If you pass a function instead, the function is invoked only once.
From the docs:
const [state, setState] = useState(initialState);The initialState argument is the state used during the initial render. In subsequent renders, it is disregarded. If the initial state is the result of an expensive computation, you may provide a function instead, which will be executed only on the initial render
const [state, setState] = useState(() => { const initialState = someExpensiveComputation(props); return initialState; });
Also, in case you pass function as the argument to useState like the question is asking, it must satisfy certain requirements:
If you pass a function as
initialState, it will be treated as an initializer function. It should be pure, should take no arguments, and should return a value of any type.
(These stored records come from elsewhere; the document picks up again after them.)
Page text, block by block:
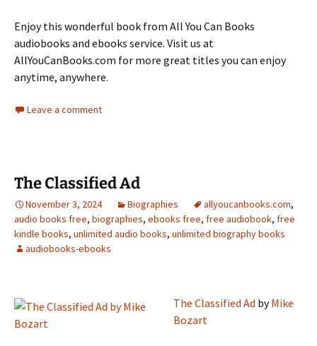
Enjoy this wonderful book from All You Can Books
audiobooks and ebooks service. Visit us at
AllYouCanBooks.com for more great titles you can enjoy
anytime, anywhere.
Leave a comment
The Classified Ad
November 3, 2024 Biographies allyoucanbooks.com,
audio books free, biographies, ebooks free, free audiobook, free
kindle books, unlimited audio books, unlimited biography books
audiobooks-ebooks
The Classified Ad byMike
Bozart
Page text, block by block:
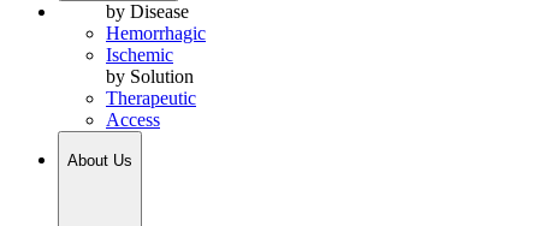
by Disease
Hemorrhagic
Ischemic
by Solution
Therapeutic
Access
About Us
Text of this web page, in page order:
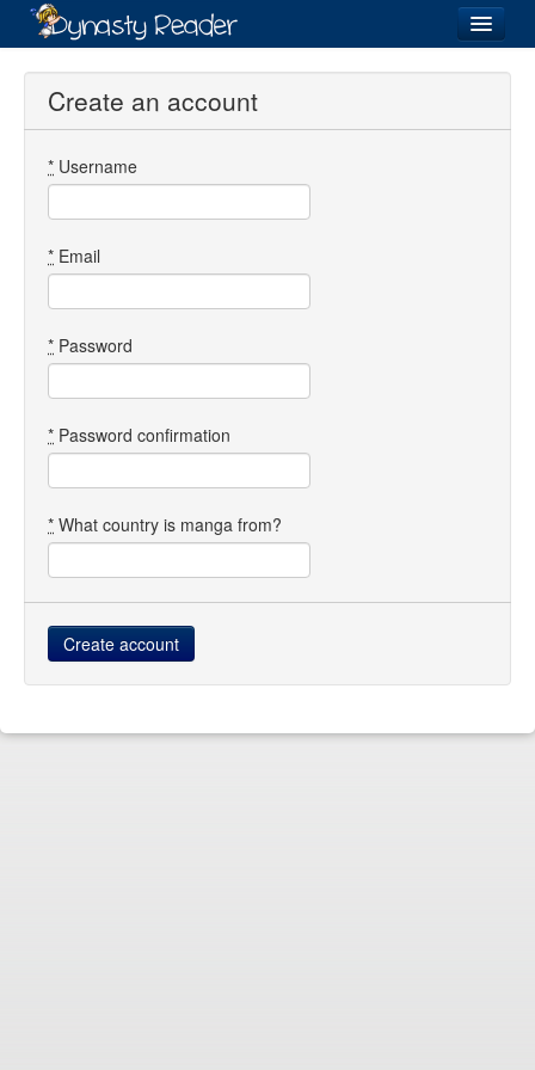
Login
Directory
Images
Forum
Create an account
* Username
* Email
* Password
* Password confirmation
* What country is manga from?
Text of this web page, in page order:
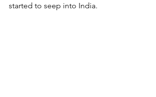
started to seep into India.
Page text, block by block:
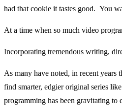
had that cookie it tastes good. You
At a time when so much video
Incorporating tremendous writing,
As many have noted, in recent years
find smarter, edgier original series like
programming has been gravitating to
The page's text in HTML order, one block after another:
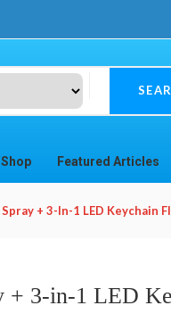
Shop Featured Articles
+ 3-In-1 LED Keychain
+ 3-in-1 LED
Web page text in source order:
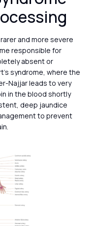
and more severe
responsible for
absent or
syndrome, where the
Najjar leads to very
in the blood shortly
deep jaundice
to prevent
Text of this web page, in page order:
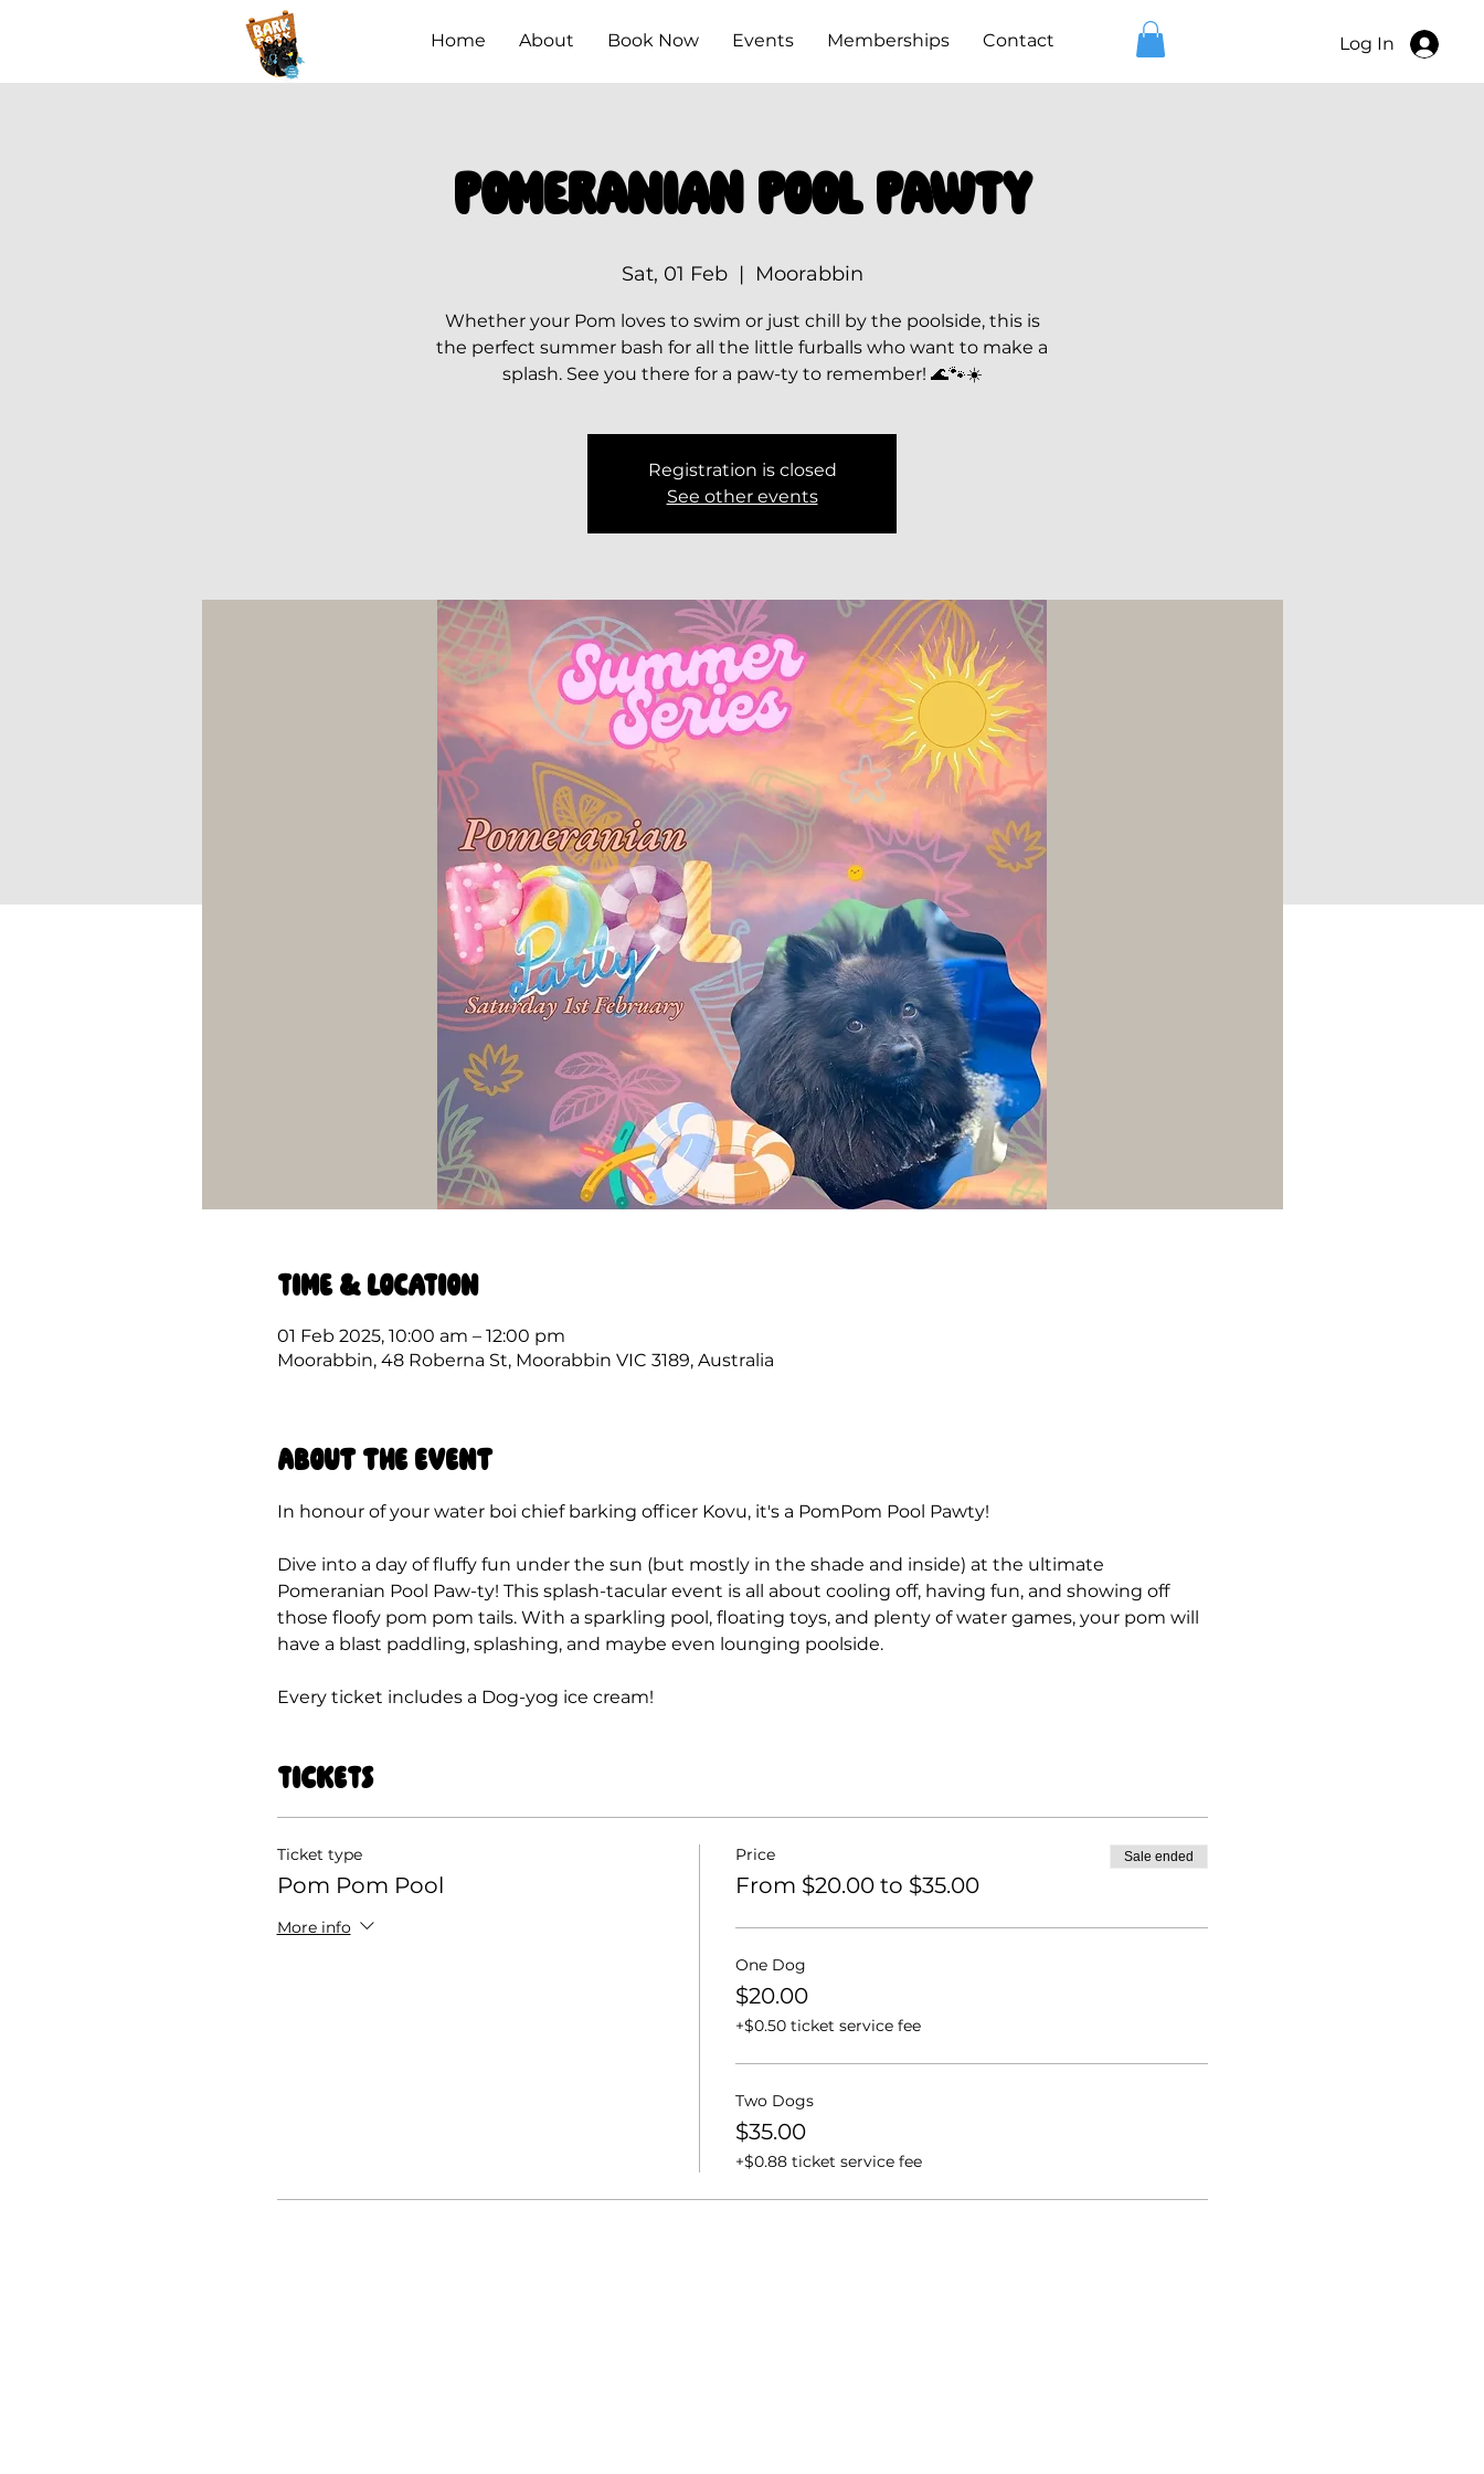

React will call your initializer function when initializing the component, and store its return value as the initial state.
Why can't we do [state, setState] = useState(compute) ? Does it cause any issues? @giorgi-moniava –
Incorporating
@Incorporating You can use that too. I updated the answer also with some info on the requirements on the initializer function. –
Innovate
Yes, B45i, useState(compute) vs useState(compute()) are different. The latter is executing the function on each render (e.g. wasteful) the other is passing a function to be executed once by setState (e.g. correct way to do it when you need to compute something once) | –
Septempartite
If you want to use useState's initial value as a function, you need to use currying :
const [state, setState] = useState(() => () => someValue);
This is because in the documentation, useState executes the provided function and considers its result as the initial value.
Using currying, () => someValue is returned and considered to be the intial value.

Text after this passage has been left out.